人が住めなくなる温度とは?

気温が40度を超えると、人間の体に深刻な影響が出始めます。しかし、実際の危険度は温度だけでなく、湿度とも深く関係しています。気温が高くても湿度が低ければ、汗が蒸発して体を冷やすことで、ある程度は耐えることが可能です。

問題は「湿球温度」と呼ばれる指標です。これは温度と湿度を組み合わせた数値で、35度に達すると、人体が冷却できなくなり、生死に関わる状態になります。つまり、気温が35度でも湿度が極端に高ければ、外気温以上に体に負担がかかり、命の危機につながるのです。

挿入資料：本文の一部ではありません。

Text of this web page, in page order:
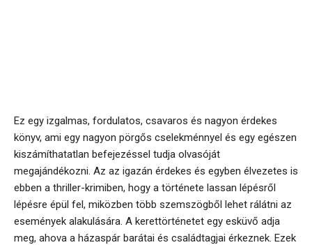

ドイツのメディアグループ「Funke Mediengruppe」は2022年4月に、21世紀末までに、世界のいくつかの地域で湿球温度35度の極端な環境が広がる可能性があると報じました。すでにインドやパキスタン、中東、東南アジアの一部では、夏に近い状況が数日間続くことがあり、高齢者や体の弱い人々に深刻な健康被害をもたらしています。

技術の進歩や空調設備の発展により、一時的にはそのような環境に対処できますが、電力不足や経済的格差がある限り、全ての人が安全に暮らし続けることは困難です。気候変動が進む中、単なる「暑さ」ではなく、湿球温度という視点から、将来の住みやすさを考える必要があります。